=== SUPPLIED MATERIAL ===
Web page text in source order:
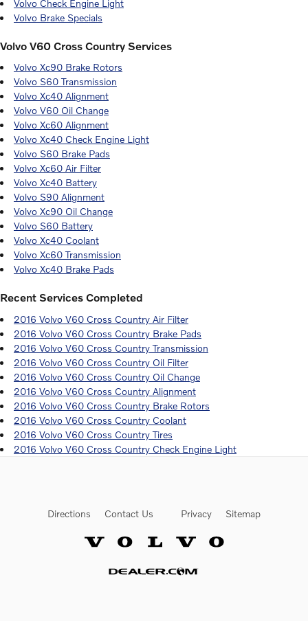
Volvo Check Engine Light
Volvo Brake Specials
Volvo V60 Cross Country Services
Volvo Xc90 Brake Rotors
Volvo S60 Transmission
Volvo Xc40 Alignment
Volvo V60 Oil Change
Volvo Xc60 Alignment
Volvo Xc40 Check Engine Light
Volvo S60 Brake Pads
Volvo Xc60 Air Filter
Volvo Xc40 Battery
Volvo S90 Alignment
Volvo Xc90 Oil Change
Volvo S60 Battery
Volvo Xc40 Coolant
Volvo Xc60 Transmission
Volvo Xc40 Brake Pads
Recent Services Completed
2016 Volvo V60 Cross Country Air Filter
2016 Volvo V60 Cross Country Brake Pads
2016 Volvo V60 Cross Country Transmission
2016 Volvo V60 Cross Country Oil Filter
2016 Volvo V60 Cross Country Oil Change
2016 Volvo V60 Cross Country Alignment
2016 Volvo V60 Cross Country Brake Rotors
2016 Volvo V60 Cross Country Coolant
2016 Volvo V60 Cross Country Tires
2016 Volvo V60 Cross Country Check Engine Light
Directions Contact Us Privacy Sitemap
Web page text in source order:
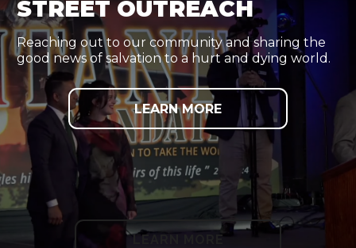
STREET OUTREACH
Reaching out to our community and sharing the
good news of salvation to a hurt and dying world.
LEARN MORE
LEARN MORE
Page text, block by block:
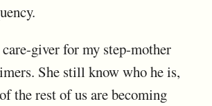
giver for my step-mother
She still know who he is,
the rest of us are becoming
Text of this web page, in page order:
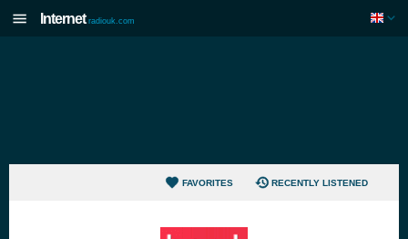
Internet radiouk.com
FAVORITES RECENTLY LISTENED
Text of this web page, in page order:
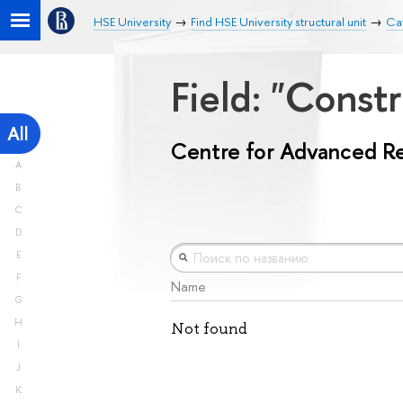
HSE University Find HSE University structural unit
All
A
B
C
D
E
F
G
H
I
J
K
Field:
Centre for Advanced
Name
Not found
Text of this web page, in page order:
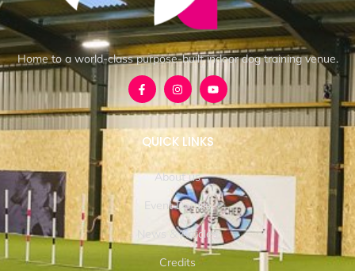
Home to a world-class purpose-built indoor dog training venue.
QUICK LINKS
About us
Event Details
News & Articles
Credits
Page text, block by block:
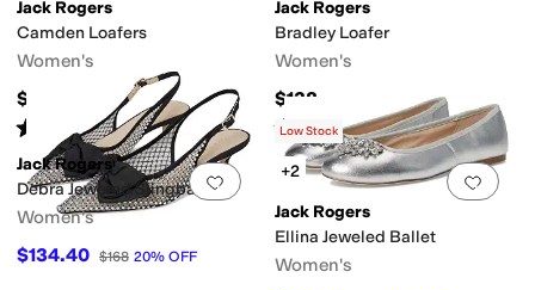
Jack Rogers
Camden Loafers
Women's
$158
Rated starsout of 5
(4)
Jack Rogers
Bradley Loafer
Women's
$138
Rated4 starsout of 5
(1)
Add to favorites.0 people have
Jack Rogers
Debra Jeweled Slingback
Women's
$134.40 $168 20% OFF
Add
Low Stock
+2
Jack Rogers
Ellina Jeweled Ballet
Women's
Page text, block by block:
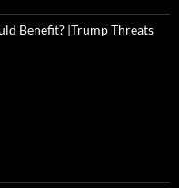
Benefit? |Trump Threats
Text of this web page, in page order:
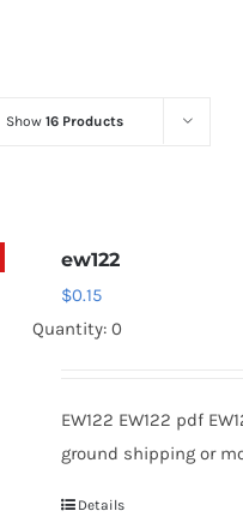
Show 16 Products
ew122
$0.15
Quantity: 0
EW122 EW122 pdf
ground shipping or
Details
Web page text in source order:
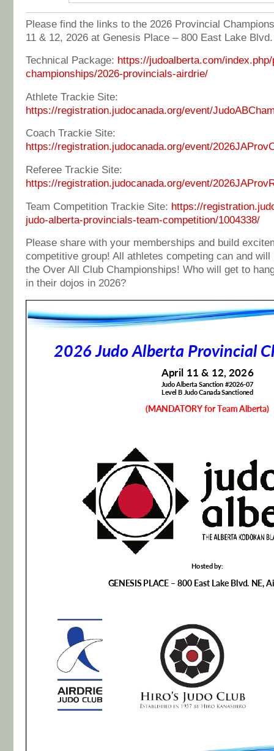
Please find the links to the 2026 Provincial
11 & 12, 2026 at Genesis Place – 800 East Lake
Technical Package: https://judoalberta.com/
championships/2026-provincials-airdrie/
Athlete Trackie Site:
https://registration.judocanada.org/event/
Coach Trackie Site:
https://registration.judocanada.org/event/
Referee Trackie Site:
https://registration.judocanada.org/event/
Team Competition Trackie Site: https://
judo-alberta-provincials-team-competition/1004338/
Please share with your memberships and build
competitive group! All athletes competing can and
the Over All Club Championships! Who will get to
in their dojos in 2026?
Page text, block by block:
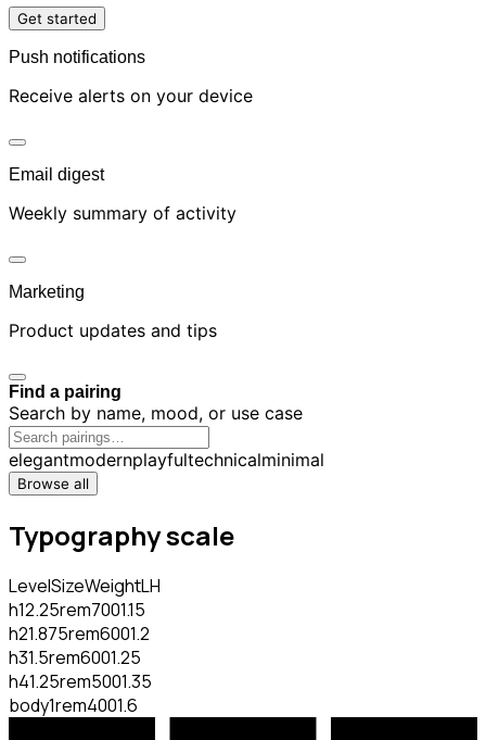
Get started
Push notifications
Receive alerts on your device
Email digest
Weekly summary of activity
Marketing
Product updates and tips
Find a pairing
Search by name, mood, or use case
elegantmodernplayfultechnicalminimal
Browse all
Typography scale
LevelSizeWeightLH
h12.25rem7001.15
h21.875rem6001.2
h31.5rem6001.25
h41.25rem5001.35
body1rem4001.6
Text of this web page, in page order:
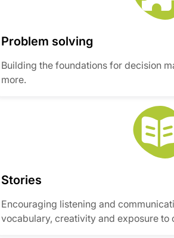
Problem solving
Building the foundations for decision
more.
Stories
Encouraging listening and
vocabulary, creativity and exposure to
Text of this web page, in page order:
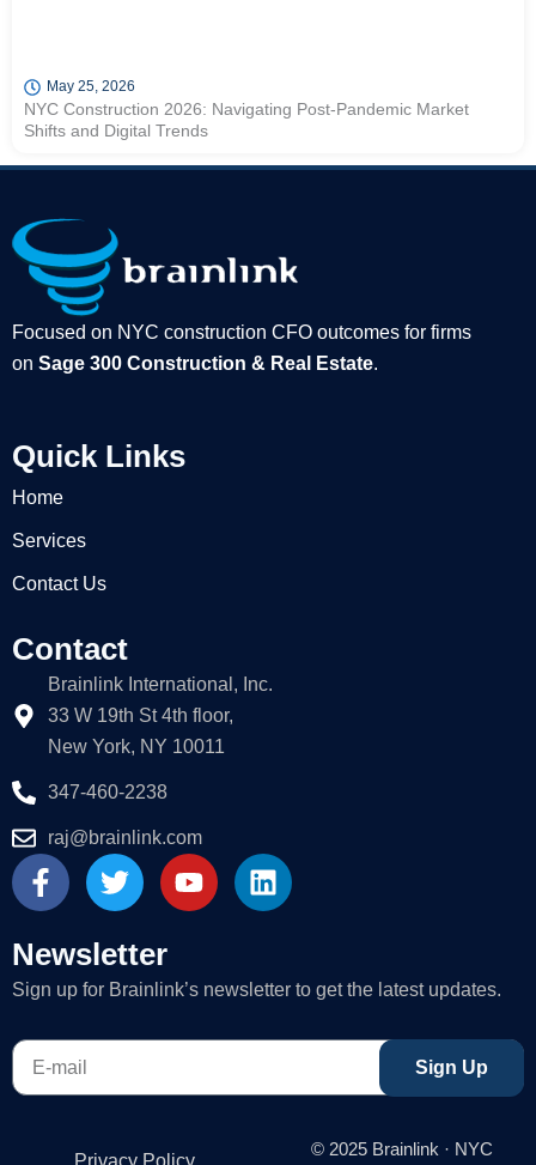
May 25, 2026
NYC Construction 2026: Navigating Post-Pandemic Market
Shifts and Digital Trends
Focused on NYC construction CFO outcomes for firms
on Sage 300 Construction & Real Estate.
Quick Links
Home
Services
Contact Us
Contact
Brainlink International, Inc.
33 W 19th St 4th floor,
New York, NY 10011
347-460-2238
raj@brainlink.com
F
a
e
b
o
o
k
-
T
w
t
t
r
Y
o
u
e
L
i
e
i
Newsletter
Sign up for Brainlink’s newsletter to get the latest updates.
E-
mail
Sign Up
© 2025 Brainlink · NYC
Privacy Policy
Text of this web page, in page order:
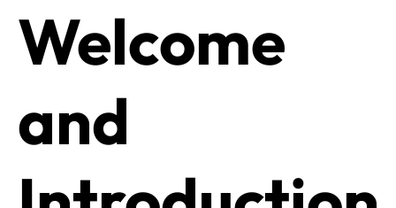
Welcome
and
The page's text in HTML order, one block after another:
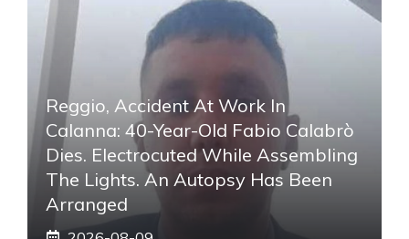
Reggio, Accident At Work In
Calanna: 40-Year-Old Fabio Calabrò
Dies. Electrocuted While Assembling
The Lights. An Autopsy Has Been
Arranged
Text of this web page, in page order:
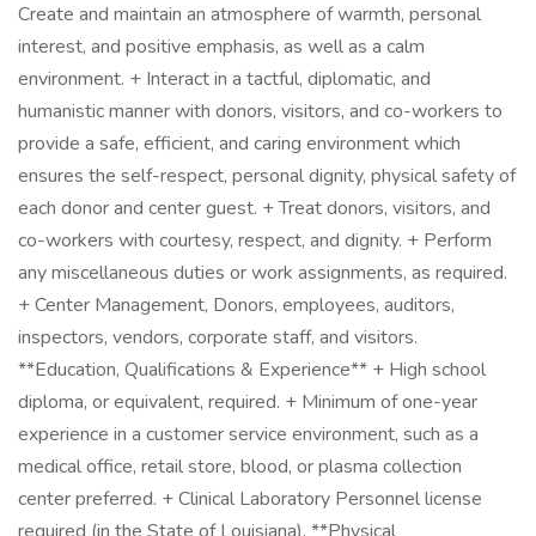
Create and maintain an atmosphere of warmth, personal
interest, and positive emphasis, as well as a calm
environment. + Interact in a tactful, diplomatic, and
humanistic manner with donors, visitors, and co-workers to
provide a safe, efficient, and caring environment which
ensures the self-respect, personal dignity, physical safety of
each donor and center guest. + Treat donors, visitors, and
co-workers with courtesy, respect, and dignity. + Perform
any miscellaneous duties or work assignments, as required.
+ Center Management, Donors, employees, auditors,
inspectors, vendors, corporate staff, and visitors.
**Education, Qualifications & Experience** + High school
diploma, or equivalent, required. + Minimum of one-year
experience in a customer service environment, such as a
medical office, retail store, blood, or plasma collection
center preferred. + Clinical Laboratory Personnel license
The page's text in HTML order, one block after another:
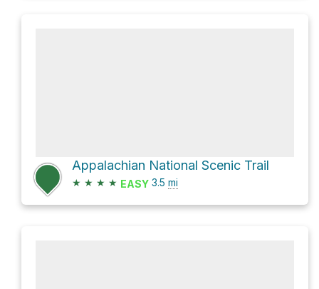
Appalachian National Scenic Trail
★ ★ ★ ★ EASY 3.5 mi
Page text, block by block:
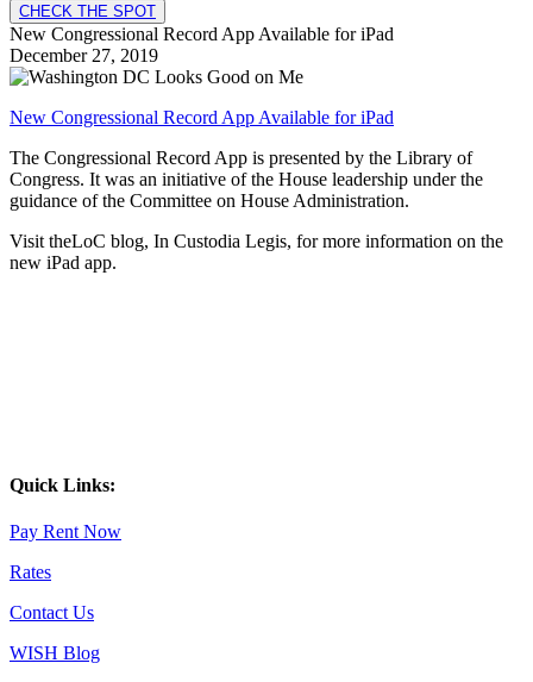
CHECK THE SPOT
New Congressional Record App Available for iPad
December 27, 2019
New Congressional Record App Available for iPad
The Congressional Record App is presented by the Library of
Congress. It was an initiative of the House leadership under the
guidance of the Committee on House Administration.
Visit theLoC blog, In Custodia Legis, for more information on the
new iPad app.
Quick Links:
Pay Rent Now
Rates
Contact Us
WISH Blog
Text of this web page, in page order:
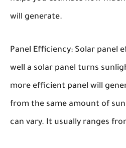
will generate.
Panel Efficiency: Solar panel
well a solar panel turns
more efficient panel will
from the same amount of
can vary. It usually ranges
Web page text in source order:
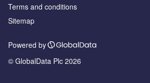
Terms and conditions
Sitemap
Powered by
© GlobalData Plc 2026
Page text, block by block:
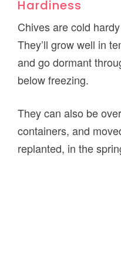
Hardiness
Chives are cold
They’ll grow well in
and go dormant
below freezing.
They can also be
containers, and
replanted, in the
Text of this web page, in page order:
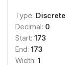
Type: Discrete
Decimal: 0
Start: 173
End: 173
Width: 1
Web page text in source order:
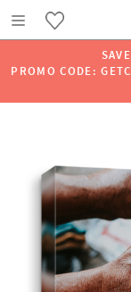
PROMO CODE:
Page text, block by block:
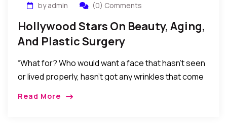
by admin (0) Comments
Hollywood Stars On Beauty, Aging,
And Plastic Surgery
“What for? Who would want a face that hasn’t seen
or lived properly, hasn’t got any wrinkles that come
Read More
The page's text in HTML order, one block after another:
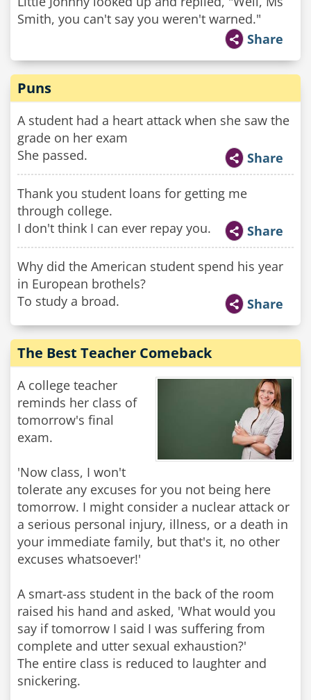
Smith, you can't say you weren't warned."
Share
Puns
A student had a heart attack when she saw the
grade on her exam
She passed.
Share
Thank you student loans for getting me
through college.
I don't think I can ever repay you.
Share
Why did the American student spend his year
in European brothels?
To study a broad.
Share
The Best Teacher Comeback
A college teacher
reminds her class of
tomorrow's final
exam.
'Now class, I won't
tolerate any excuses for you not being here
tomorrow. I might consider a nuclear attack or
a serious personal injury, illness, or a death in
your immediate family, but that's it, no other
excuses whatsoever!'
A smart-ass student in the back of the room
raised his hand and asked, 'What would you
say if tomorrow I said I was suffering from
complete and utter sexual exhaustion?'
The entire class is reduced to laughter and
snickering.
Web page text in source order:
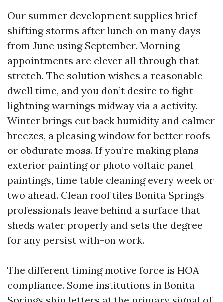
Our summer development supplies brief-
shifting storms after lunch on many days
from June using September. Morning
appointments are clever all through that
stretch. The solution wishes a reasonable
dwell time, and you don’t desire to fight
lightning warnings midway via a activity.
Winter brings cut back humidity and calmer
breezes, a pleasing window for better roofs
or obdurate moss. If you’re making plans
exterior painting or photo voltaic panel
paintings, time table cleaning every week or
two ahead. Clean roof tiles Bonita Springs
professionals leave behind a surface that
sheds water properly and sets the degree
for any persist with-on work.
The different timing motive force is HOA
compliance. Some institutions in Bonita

=== ACTION ITEM ===
Look above for the line holding "Camden Loafers" and output everything from it down to the line holding "the Over All", both ends included, exactly and without images.

=== RESPONSE BELOW ===
Camden Loafers
Women's
$158
Rated starsout of 5
(4)
Jack Rogers
Bradley Loafer
Women's
$138
Rated4 starsout of 5
(1)
Add to favorites.0 people have
Jack Rogers
Debra Jeweled Slingback
Women's
$134.40 $168 20% OFF
Add
Low Stock
+2
Jack Rogers
Ellina Jeweled Ballet
Women's
Page text, block by block:
Benefit? |Trump Threats
Text of this web page, in page order:
Show 16 Products
ew122
$0.15
Quantity: 0
EW122 EW122 pdf
ground shipping or
Details
Web page text in source order:
Please find the links to the 2026 Provincial
11 & 12, 2026 at Genesis Place – 800 East Lake
Technical Package: https://judoalberta.com/
championships/2026-provincials-airdrie/
Athlete Trackie Site:
https://registration.judocanada.org/event/
Coach Trackie Site:
https://registration.judocanada.org/event/
Referee Trackie Site:
https://registration.judocanada.org/event/
Team Competition Trackie Site: https://
judo-alberta-provincials-team-competition/1004338/
Please share with your memberships and build
competitive group! All athletes competing can and
the Over All Club Championships! Who will get to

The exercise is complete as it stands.